I pull it out of my pocket.
But I haven’t unwrapped it. And even if it were already unwrapped, I wouldn’t have bitten into it. Everything is within my power. The mystery that is free wilclass="underline" I can bite into it or I can leave it be. It’s up to me. All I have to do for it not to happen is not to do it.
The second bar doesn’t taste good. I chew quickly and angrily. The second one never tastes good. The telephone vibrates. Eric’s office again. It must be important.
“I envy you,” said Ivan.
“That’s going overboard.”
We were sitting on a bench in the covered walk of the Eisenbrunn monastery. Trees swayed in the soft wind, birds sang, cooking smells were coming from the kitchen, and now and then a monk in his habit went past, head bowed. You could think you were in a different century.
I was happy to see Ivan. After a week of grueling spiritual exercises I was tired of the pious faces. My brother had surfaced unannounced, as was his way. The porter had wanted to shoo him off, but then finally let him in. Ivan was not someone it was easy to shoo.

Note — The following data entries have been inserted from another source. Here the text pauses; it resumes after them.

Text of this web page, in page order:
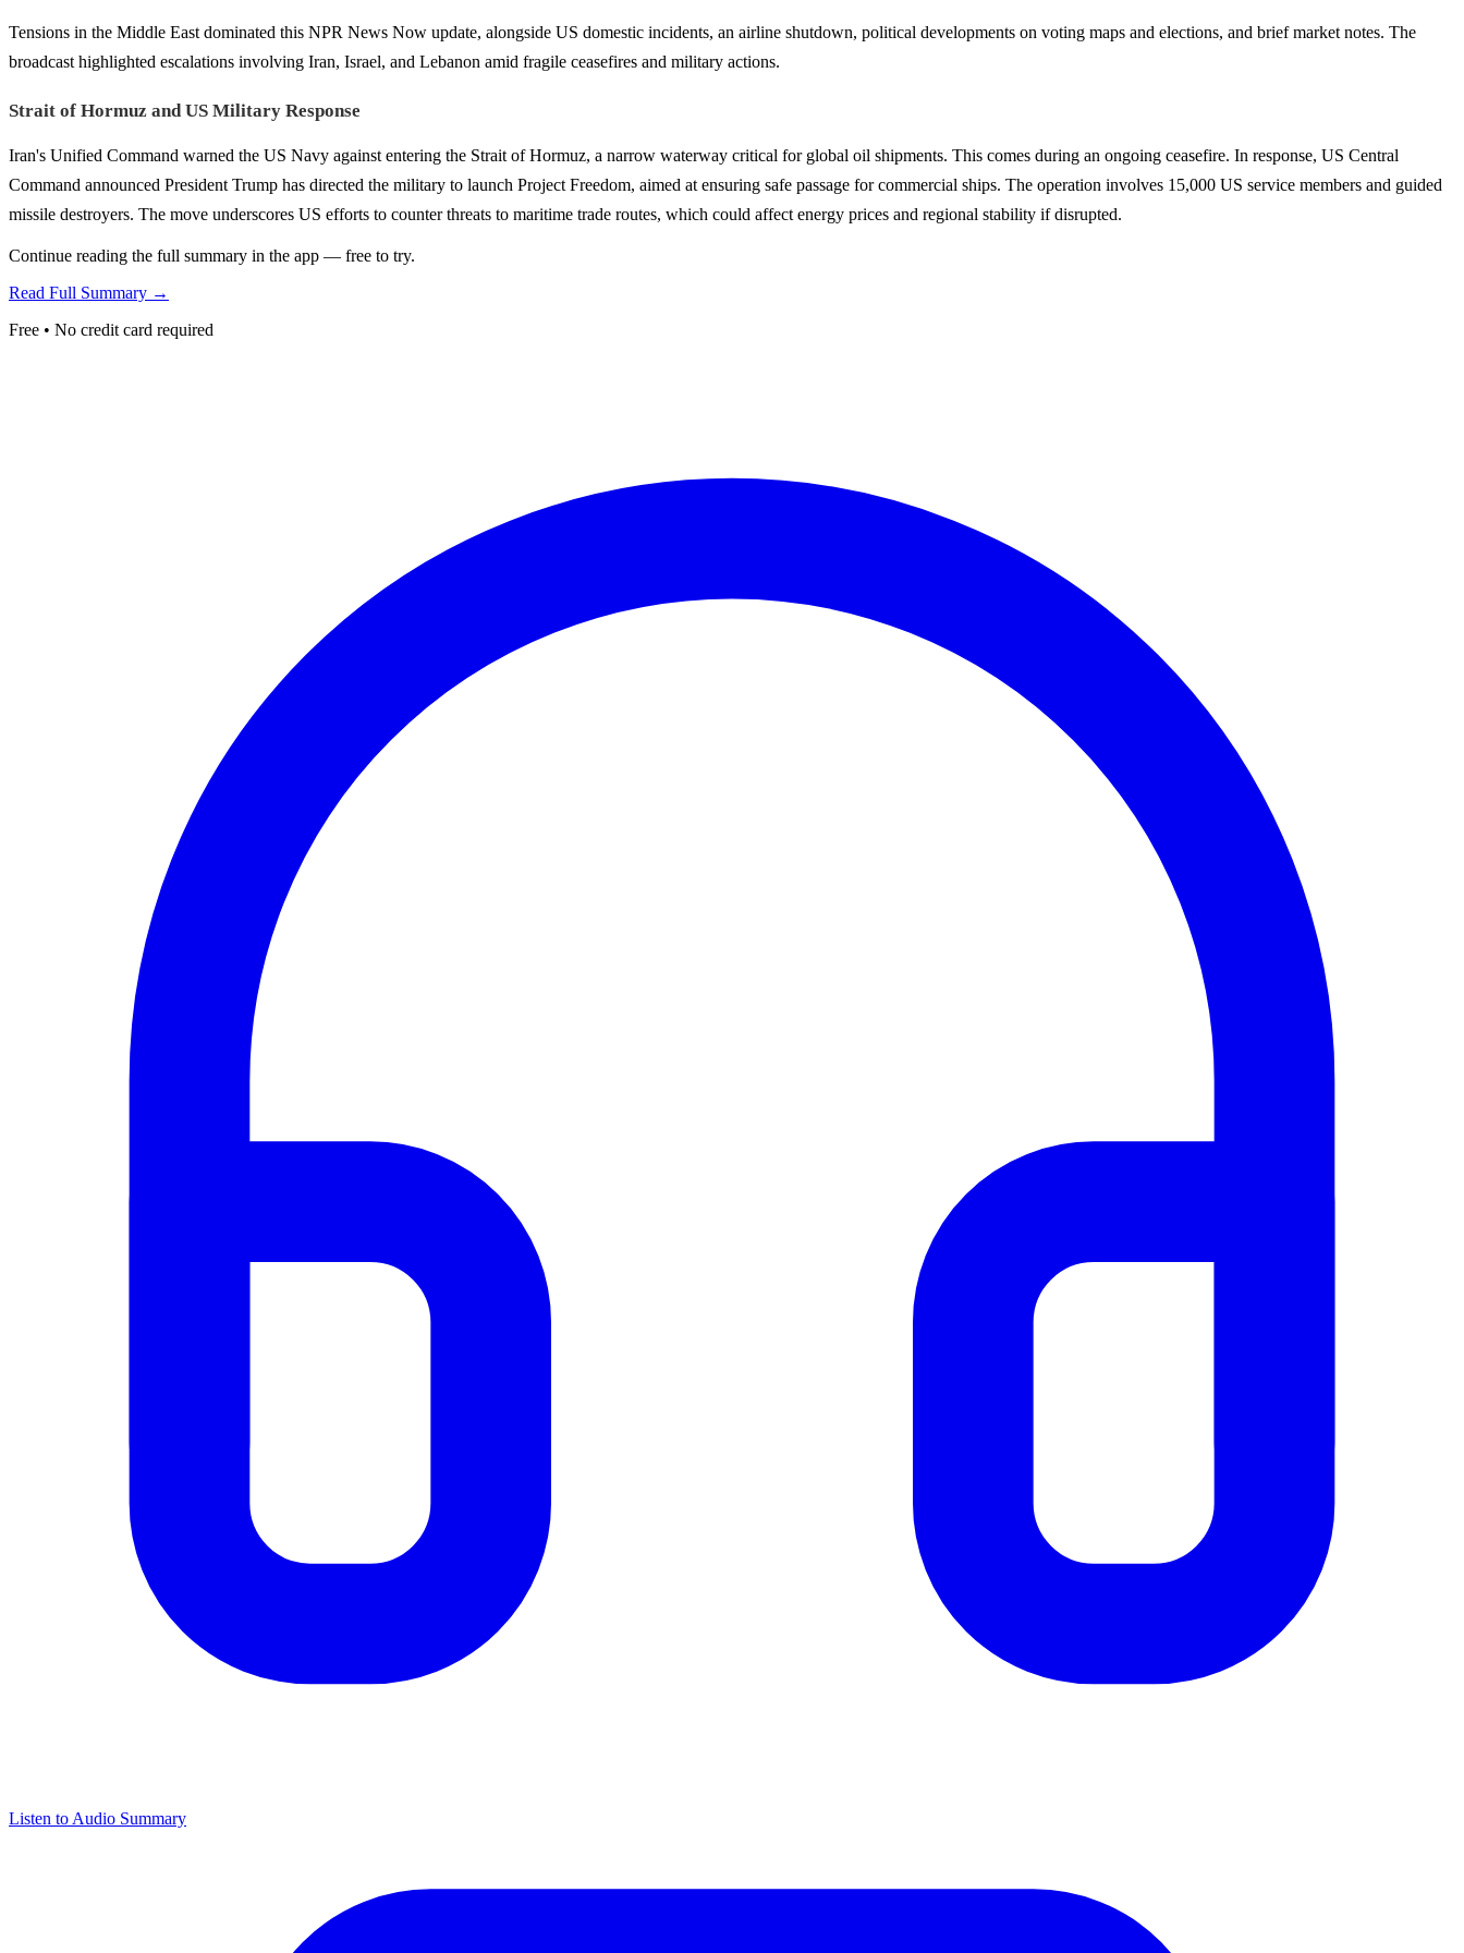
Tensions in the Middle East dominated this NPR News Now update, alongside US domestic incidents, an airline shutdown, political developments on voting maps and elections, and brief market notes. The
broadcast highlighted escalations involving Iran, Israel, and Lebanon amid fragile ceasefires and military actions.
Strait of Hormuz and US Military Response
Iran's Unified Command warned the US Navy against entering the Strait of Hormuz, a narrow waterway critical for global oil shipments. This comes during an ongoing ceasefire. In response, US Central
Command announced President Trump has directed the military to launch Project Freedom, aimed at ensuring safe passage for commercial ships. The operation involves 15,000 US service members and guided
missile destroyers. The move underscores US efforts to counter threats to maritime trade routes, which could affect energy prices and regional stability if disrupted.
Continue reading the full summary in the app — free to try.
Read Full Summary →
Free • No credit card required
Listen to Audio Summary

“They even confiscated your cube?”
“Part of the exercises,” I said. I missed it to begin with, but in the meantime I had begun to wonder if what I had regarded as my favorite activity was merely an addiction.
“You met Lindemann?” I asked.
“It was totally unproductive. Not an interesting man.”

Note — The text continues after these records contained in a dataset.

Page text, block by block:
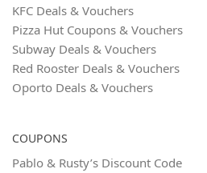
KFC Deals & Vouchers
Pizza Hut Coupons & Vouchers
Subway Deals & Vouchers
Red Rooster Deals & Vouchers
Oporto Deals & Vouchers
COUPONS
Pablo & Rusty’s Discount Code
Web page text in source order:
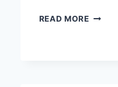
READ MOREHOW
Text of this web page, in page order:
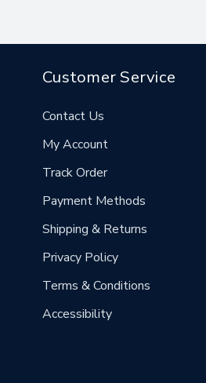
Customer Service
Contact Us
My Account
Track Order
Payment Methods
Shipping & Returns
Privacy Policy
Terms & Conditions
Accessibility
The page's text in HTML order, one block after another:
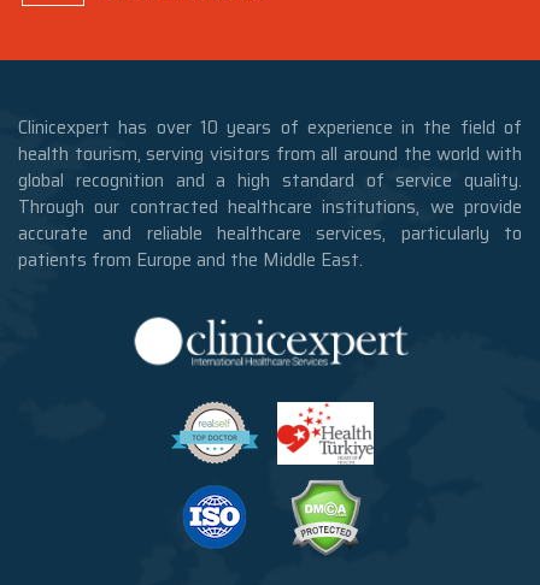
Clinicexpert has over 10 years of experience in the field of
health tourism, serving visitors from all around the world with
global recognition and a high standard of service quality.
Through our contracted healthcare institutions, we provide
accurate and reliable healthcare services, particularly to
patients from Europe and the Middle East.
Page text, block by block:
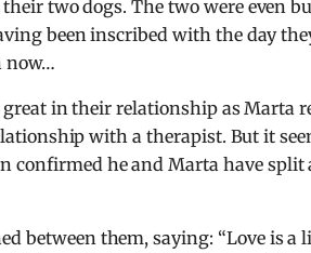
two dogs. The two were even
been inscribed with the day
now…
in their relationship as Marta
with a therapist. But it
confirmed he and Marta have
between them, saying: “Love is
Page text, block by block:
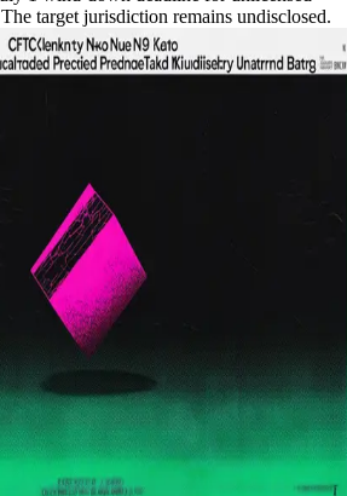
target jurisdiction remains undisclosed.
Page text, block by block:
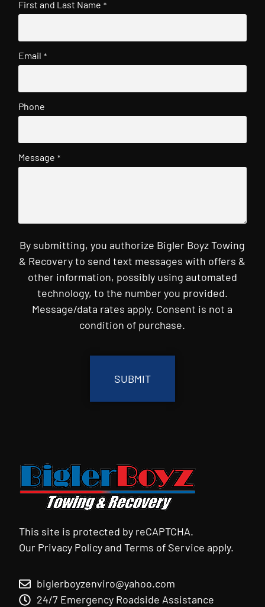
First and Last Name *
Email *
Phone
Message *
By submitting, you authorize Bigler Boyz Towing
& Recovery to send text messages with offers &
other information, possibly using automated
technology, to the number you provided.
Message/data rates apply. Consent is not a
condition of purchase.
This site is protected by reCAPTCHA.
Our Privacy PolicyandTerms of Service apply.
biglerboyzenviro@yahoo.com
24/7 Emergency Roadside Assistance
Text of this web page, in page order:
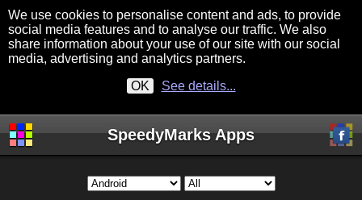
We use cookies to personalise content and ads, to provide
social media features and to analyse our traffic. We also
share information about your use of our site with our social
media, advertising and analytics partners.
OK
See details...
SpeedyMarks Apps
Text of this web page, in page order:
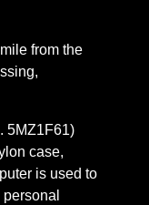
from the
5MZ1F61)
case,
is used to
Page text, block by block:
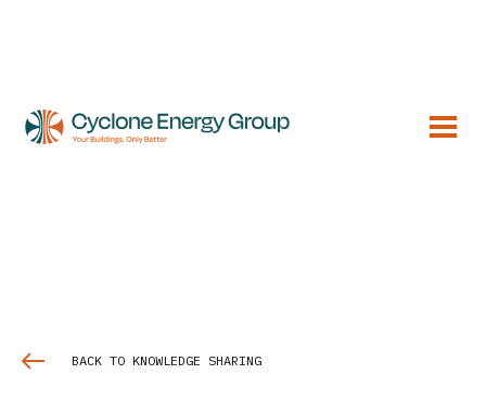
BACK TO KNOWLEDGE SHARING

“But did he remember? Could he explain to you—”
“I told you, he’s not interesting.”
“But—”
“Martin, there’s nothing to tell! I wish I were like you. You know what you want. I’m not even suited to be an artist.”
“Rubbish.”
“It’s not modesty, and it’s not a crisis. I’ve realized I’m not cut out to be a painter.”
Three monks swathed in their habits came along the colonnade. The one on the left drank, the one in the middle watched sports programs for hours every evening on the old black-and-white TV, the one on the right had recently been given a warning about his collection of pornographic videos. But to Ivan, who didn’t know them, they must look like Illuminati.
“If need be, I can become a professor of art. Or a curator. If I kept on painting … I’d be average. At best, average. At best.”
“Would that be so terrible? Most people are average. By definition.”
“Exactly. But then think of Velázquez and the way he uses the white of the actual canvas as if it were a color. Or of Rubens and his skin tones. Or of Pollock’s sheer strength, his courage to paint like a lunatic. I can’t do that. I can only be me. And it’s not enough.”
“You’re right,” I said thoughtfully. “How can anyone live with the fact that they’re not Rubens? How does anyone come to terms with it? To begin with, everyone thinks they’re the exception to everything. But hardly anyone is an exception.”
“By definition.”
“Are you still looking for a topic for your dissertation?”
“Not a bad idea.” He scraped the toe of one shoe in the gravel, looked up, and smiled. “Not a bad idea at all. We don’t talk often enough. Have you received minor orders yet?”